Een dergelijke springplank is in het document DE-C-1.032. 140 beschreven. Hij beschikt over een bladvormig onderste deel in de vorm van twee langwerpige balken, aan de achterzijde waarvan het bovenste deel is aangebracht, zodat in zij-aanzicht een in hoofdzaak scherphoekige opstelling ontstaat. Naar de voorzijde toe lopen het bovenste en het onderste deel uiteen, in de zo ontstane tussenruimte bevindt zich een veerblad met in het bijzonder een ongeveer S-vormig gebogen gestalte, dat de beide delen verend ten opzichte van elkaar ondersteunt. Het verbindingsbereik tussen veerblad en bovenste bevindt zich aan het voorste deel van de plank.
Bij gebruik wordt de springplank met het onderste deel op een ondergrond, bijvoorbeeld de vloer van een hal, gelegd, en de turner verschaft zich door een sprong op het aan de bovenzijde van het bovenste deel aangebrachte afspringvlak de gewenste springenergie. Door toenemende optimalisering van de trainingsmethoden is de daarbij op de springplank uitgeoefende springkracht steeds groter geworden. Zo kan het bij het gebruik door beoefenaars van de wedstrijdsport geschieden, dat het bovenste deel doorslaat, omdat de tegenkracht van het veerblad te gering is. Daarbij ondergaat de turner een harde stoot, die tot nadelige beïnvloeding van zijn gezondheid en van de turnprestatie kan leiden.
De uitvinding heeft nu ten doel, de springplank van de aan het begin beschreven soort zo te verbeteren, dat hij zonder vergroting van de veerweg en bij een optimale veerkarakteristiek ook hoge belas- tingen kan doorstaan.
Dit doel wordt bereikt, doordat in het bereik tussen het naast het verbindingsbereik met het onderste deel aangebrachte, ten opzichte van het onderste deel beweegbare gedeelte van het veerblad en het onderste deel een verende bufferinrichting is aangebracht.
Op deze wijze wordt verhinderd, dat het bovenste deel bij overbelasting van het veerblad hard op het onderste deel slaat. De bufferinrichting bewerkstelligt bij nadering van het bovenste deel respectievelijk van het veerblad tot het onderste deel een geleidelijke, eenparige stijging van de tegenkracht, in het bijzonder naar het einde van de maximaal mogelijke slag van het veerblad toe. Zonder vergroting van de voor het bovenste deel ter beschikking staande veerweg ontstaat dus een betere "hardere" veerkarakteristiek, waarbij al naar gelang de uitvoeringsvorm van de bufferinrichting een aan de behoefte aangepaste afstemming bijvoorbeeld met een progressief karakter mogelijk is.
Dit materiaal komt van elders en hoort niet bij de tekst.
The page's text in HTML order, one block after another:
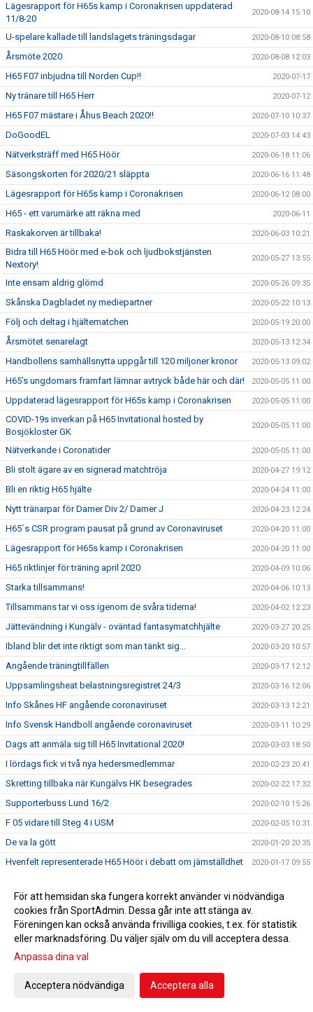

De belastbaarheid ten opzichte van bekende springplanken wordt circa 30% hoger.
Voordelige verdere ontwikkelingen van de uitvinding zijn in de volgconclusies beschreven.
De bufferinrichting is op doelmatige wijze onverliesbaar ofwel aan het veerblad of aan het onderste deel bevestigd. Daarbij kan telkens aan de zijde van het losse deel een spleet aanwezig zijn, zodat de bufferwerking pas na een zekere doorbuiging van het veerblad begint. Tengunste van een gelijkmatige opbouw van de tegenkracht is de bufferinrichting echter op doelmatige wijze voortdurend in aanraking of verbonden zowel met het veerblad als met het onderste deel. Daarbij is telkens bij voorkeur een vaste verbinding aanwezig, bijvoorbeeld door kleven.
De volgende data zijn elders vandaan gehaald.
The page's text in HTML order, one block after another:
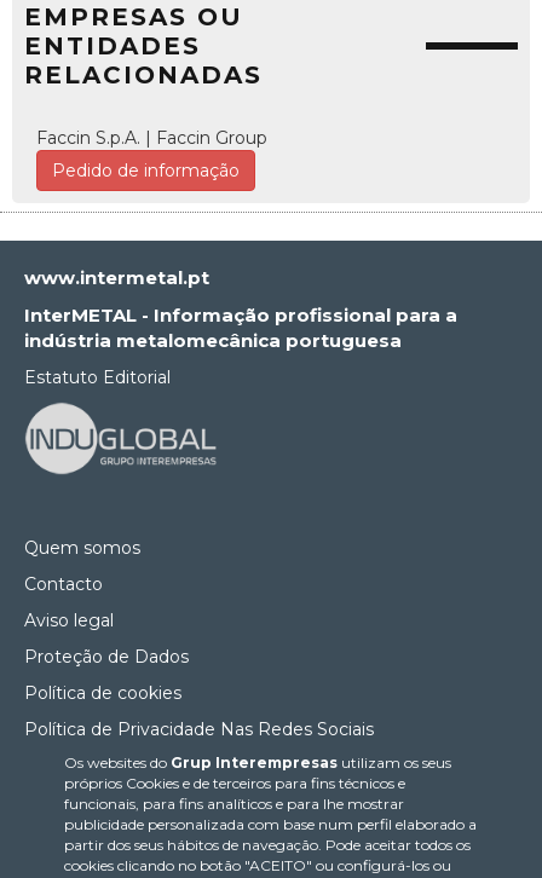
Os websites do Grup Interempresasutilizam os seus
próprios Cookies e de terceiros para fins técnicos e
funcionais, para fins analíticos e para lhe mostrar
publicidade personalizada com base num perfil elaborado a
partir dos seus hábitos de navegação. Pode aceitar todos os
cookies clicando no botão "ACEITO" ou configurá-los ou
EMPRESAS OU
ENTIDADES
RELACIONADAS
Faccin S.p.A. | Faccin Group
Pedido de informação
www.intermetal.pt
InterMETAL - Informação profissional para a
indústria metalomecânica portuguesa
Estatuto Editorial
Quem somos
Contacto
Aviso legal
Proteção de Dados
Política de cookies
Política de Privacidade Nas Redes Sociais
Canal de denúncias
Colaborações editoriais

De bufferinrichting omvat bij voorkeur tenminste één bufferelement. Er kunnen meerdere bufferelementen boven elkaar en/of in het bijzonder zijdelings in breedterichting van de plank naast elkaar zijn aangebracht. Bijzonder doelmatig is de uitvoeringsvorm van de bufferinrichting als tenminste één bufferblok gebleken, die verend-elastische eigenschappen heeft en in het bijzonder uit een materiaal met dergelijke eigenschappen bestaat. Om in aanpassing aan de te verwachten springkracht een eenvoudige instelling van de veerkarakteristiek te kunnen uitvoeren, is het voordelig, wanneer een betref- fend bufferelement respectievelijk een betreffend bufferblok is voorzien van tenminste één uitsparing, die op doelmatige wijze in de vorm van een boring in het bijzonder dwars op de hoogterichting van de plank doorloopt. In het aldus ontstane gat kan tenminste één verstij-vingselement of elastisch materiaal worden aangebracht, zodat de samendrukkingseigenschappen van de bufferinrichtingen veranderen. In aanpassing aan de springkracht van de turner kan zodoende een verandering van de veerkarakteristiek van de springplank tussen de bereiken "hard" en "week" worden uitgevoerd.
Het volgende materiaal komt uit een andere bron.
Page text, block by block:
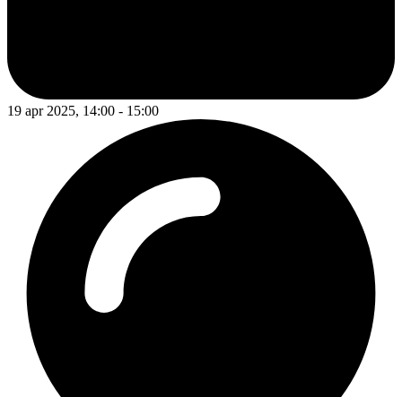
19 apr 2025, 14:00 - 15:00
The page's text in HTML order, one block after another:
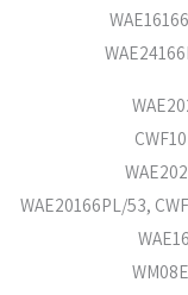
WAE20166PL/53,

Opdat de springplank niet te hard wordt en niettemin het doorslaan bij hoge belasting wordt vermeden, kan in het verbindingsbe-reik tussen het bovenste deel en het veerblad in het bereik van de voorzijde van de plank tussen de beide genoemde delen aanvullend een tenminste één veerelement omvattende opstelling van veerelementen worden tussengevoegd, zoals op zichzelf reeds uit het document EP-B-0.086.274 bekend is. Hier wordt op doelmatige wijze een gelijktijdige vergroting van de ter beschikking staande veerweg bereikt. Ook de veerelementen zijn op doelmatige wijze zodanig uitgevoerd, dat hun karakteristiek respectievelijk elasticiteit kan worden veranderd. In het bijzonder kan worden voorzien, de veerelementen op identieke wijze aan de bufferinrichting, respectievelijk bufferblokken uit te voeren.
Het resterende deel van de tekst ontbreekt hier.